**STORED DATA:**
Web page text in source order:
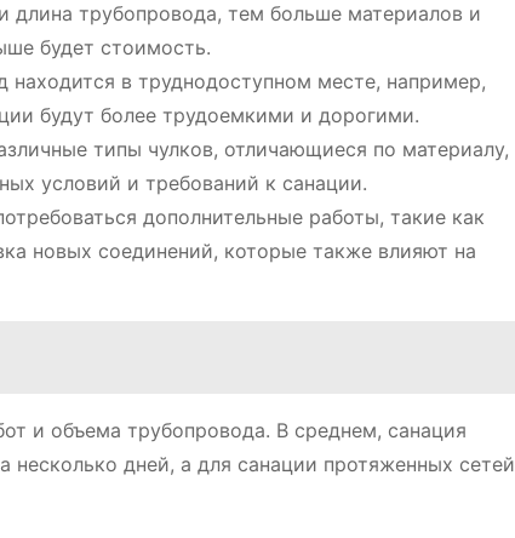
длина трубопровода, тем больше материалов и
будет стоимость.
находится в труднодоступном месте, например,
будут более трудоемкими и дорогими.
типы чулков, отличающиеся по материалу,
условий и требований к санации.
дополнительные работы, такие как
новых соединений, которые также влияют на
и объема трубопровода. В среднем, санация
дней, а для санации протяженных сетей
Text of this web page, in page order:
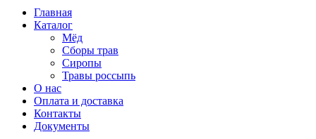
Главная
Каталог
Мёд
Сборы трав
Сиропы
Травы россыпь
О нас
Оплата и доставка
Контакты
Документы
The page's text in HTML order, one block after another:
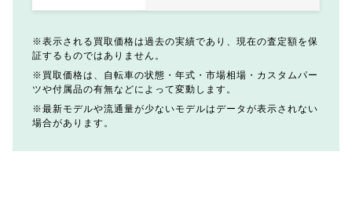
表示される買取価格は過去の実績であり、現在の査定額を保
証するものではありません。
買取価格は、自転車の状態・年式・市場相場・カスタムパー
ツや付属品の有無などによって変動します。
最新モデルや流通量が少ないモデルはデータが表示されない
場合があります。
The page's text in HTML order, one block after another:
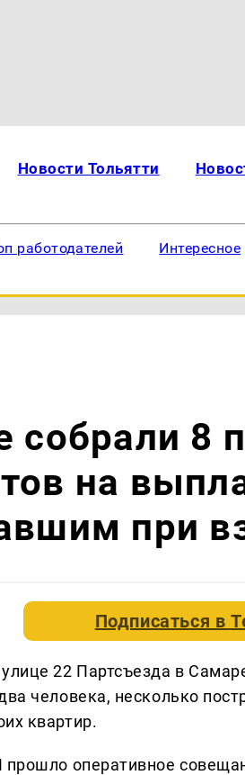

**WHAT IS BEING ASKED:** Print the full listing above again with exact wording and no images.

**EXERCISE SOLUTION:**
Web page text in source order:
длина трубопровода, тем больше материалов и
будет стоимость.
находится в труднодоступном месте, например,
будут более трудоемкими и дорогими.
типы чулков, отличающиеся по материалу,
условий и требований к санации.
дополнительные работы, такие как
новых соединений, которые также влияют на
и объема трубопровода. В среднем, санация
дней, а для санации протяженных сетей
Text of this web page, in page order:
Главная
Каталог
Мёд
Сборы трав
Сиропы
Травы россыпь
О нас
Оплата и доставка
Контакты
Документы
The page's text in HTML order, one block after another:
表示される買取価格は過去の実績であり、現在の査定額を保
証するものではありません。
買取価格は、自転車の状態・年式・市場相場・カスタムパー
ツや付属品の有無などによって変動します。
最新モデルや流通量が少ないモデルはデータが表示されない
場合があります。
The page's text in HTML order, one block after another:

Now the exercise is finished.